Script Optimization

New in version 7.0.

Note

ZAM has been available in Zeek for a number of releases, but as of Zeek 7 it has matured to a point where we encourage regular users to explore it.

Introduction

The Zeek Abstract Machine, “ZAM”, is an optional script optimization engine built into Zeek. Using ZAM changes the basic execution model for Zeek scripts in an effort to gain higher performance. Normally, Zeek parses scripts into abstract syntax trees that it then executes by recursively interpreting each node in a given tree. With ZAM’s script optimization, Zeek first compiles the trees into a low-level form that it can then generally execute more efficiently.

To enable this feature, include -O ZAM on the command line.

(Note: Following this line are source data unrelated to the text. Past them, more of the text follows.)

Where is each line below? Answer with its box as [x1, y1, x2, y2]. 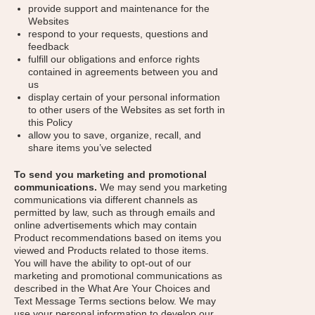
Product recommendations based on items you [14, 232, 221, 243]
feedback [28, 41, 69, 52]
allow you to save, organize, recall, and [28, 129, 201, 141]
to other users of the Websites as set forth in [28, 104, 225, 115]
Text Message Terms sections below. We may [14, 295, 216, 307]
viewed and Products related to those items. [14, 245, 209, 256]
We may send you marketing [97, 181, 227, 193]
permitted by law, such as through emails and [14, 207, 215, 218]
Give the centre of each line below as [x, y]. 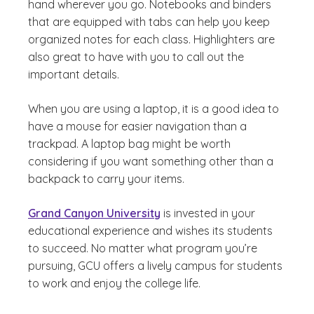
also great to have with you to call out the [136, 57]
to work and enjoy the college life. [116, 283]
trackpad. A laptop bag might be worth [129, 144]
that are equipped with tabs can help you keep [149, 22]
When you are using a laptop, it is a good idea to [153, 109]
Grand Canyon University [94, 213]
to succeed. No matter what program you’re [143, 248]
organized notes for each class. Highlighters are [151, 39]

How much faster will your scripts run? There’s no simple answer to that. It depends heavily on several factors:

  • What proportion of the processing during execution is spent in the Zeek core’s event engine, rather than executing scripts. ZAM optimization doesn’t help with event engine execution.

  • What proportion of the script’s processing is spent executing built-in functions (BiFs), i.e., functions callable from the script layer but implemented in native code. ZAM optimization improves execution for some select, simple BiFs, like network_time, but it doesn’t help for complex ones. It might well be that most of your script processing actually occurs in the underpinnings of the logging framework, for example, and thus you won’t see much improvement.

  • Those two factors add up to gains very often on the order of only 10-15%, rather than something a lot more dramatic.

Note

At startup, ZAM takes a few seconds to generate the low-level code for the loaded set of scripts, unless you’re using Zeek’s bare mode (via the -b command-line option), which loads only a minimal set of scripts. Keep this in mind when comparing Zeek runtimes, to ensure you’re comparing only actual script execution time.

To factor out the code-generation phase, you can for example measure the time between zeek_init and zeek_done event handlers:

runtime.zeek
global t0: time;

event zeek_init()
    {
    t0 = current_time();
    }

event zeek_done()
    {
    print current_time() - t0;
    }

Here’s a quick example of ZAM’s effect on Zeek’s typical processing of a larger packet capture, from one of our testsuites:

$ zcat 2009-M57-day11-18.trace.gz | zeek -r - runtime.zeek
14.0 secs 252.0 msecs 107.858658 usecs
$ zcat 2009-M57-day11-18.trace.gz | zeek -O ZAM -r - runtime.zeek
12.0 secs 345.0 msecs 857.990265 usecs

A roughly 13% improvement in runtime.

Other Optimization Features

You can tune various features of ZAM via additional options to -O, see the output of zeek -O help for details. For example, you can study the script transformations ZAM applies, and use ZAM selectively in certain files (via --optimize-files) or functions (via --optimize-funcs). Most users won’t need to use these.